Currently we are using Azure Databricks as Transformation layer and transformed data are loaded to Cosmos DB through connector.
We have 2 files as source files.
1st File contains name,age
2nd file contains name, state, country
In Cosmos, I have created collection using id, Partition Key
In databricks, I am loading these 2 files as Dataframe and creating a temp table to query the content.
I am querying the content from the first file [ select name as id, name, age from file ]and loading the same to Cosmos Collection.
From the second file. I am using [ select name as id, state, country] and loading to the same collection expecting the content from the second file get inserted in the same collection in the same document based on id field.

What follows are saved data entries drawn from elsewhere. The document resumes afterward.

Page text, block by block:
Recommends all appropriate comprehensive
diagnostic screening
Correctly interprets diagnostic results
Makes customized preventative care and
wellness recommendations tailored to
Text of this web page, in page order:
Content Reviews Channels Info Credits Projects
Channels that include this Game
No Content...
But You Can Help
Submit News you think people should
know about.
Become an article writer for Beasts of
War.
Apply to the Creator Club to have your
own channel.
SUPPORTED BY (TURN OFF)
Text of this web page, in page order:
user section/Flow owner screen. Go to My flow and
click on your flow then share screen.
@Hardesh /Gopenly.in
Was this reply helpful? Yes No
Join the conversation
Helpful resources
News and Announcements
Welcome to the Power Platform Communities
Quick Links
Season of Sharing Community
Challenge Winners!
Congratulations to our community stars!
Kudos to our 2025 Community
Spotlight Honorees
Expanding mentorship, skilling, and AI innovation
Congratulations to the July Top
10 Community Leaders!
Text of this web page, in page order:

The issue here is when I am loading the content from the second file, the attribute 'age' from the first file gets deleted and only id, name, state, country is seen in the cosmos document. This is happening because I am using UPSERT in databricks to load to Cosmos.

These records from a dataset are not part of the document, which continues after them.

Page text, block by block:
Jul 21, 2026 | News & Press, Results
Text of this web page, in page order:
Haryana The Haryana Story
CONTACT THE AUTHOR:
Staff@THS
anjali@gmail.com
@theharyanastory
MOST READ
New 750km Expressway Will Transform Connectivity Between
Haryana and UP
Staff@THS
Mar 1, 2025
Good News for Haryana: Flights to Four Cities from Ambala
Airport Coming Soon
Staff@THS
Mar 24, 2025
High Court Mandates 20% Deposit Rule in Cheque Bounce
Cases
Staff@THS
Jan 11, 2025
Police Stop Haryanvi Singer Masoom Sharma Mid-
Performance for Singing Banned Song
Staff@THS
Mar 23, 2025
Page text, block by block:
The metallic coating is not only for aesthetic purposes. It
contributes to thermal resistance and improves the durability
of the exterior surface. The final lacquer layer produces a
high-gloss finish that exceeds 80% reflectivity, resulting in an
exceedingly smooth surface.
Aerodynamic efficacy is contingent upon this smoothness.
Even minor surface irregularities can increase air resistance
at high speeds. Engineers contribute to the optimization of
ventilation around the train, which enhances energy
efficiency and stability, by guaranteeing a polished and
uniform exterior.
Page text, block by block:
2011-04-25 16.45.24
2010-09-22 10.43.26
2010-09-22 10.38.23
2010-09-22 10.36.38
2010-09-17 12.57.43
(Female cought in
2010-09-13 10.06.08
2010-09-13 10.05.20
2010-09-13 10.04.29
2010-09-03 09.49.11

When I am changing the UPSERT to INSERT or UPDATE it throws as error which says 'Resource with id already exists'
Databricks Connection to Cosmos:
val configMap = Map(
"Endpoint" -> {"https://"},
"Masterkey" -> {""},
"Database" -> {"ods"},
"Collection" -> {"tval"},
"preferredRegions" -> {"West US"},
"upsert" -> {"true"})
val config =
Is there a way to insert the attributes from second file without deleting the attribute which is already present. I am not using JOIN operation as the use case doesn't fit to use.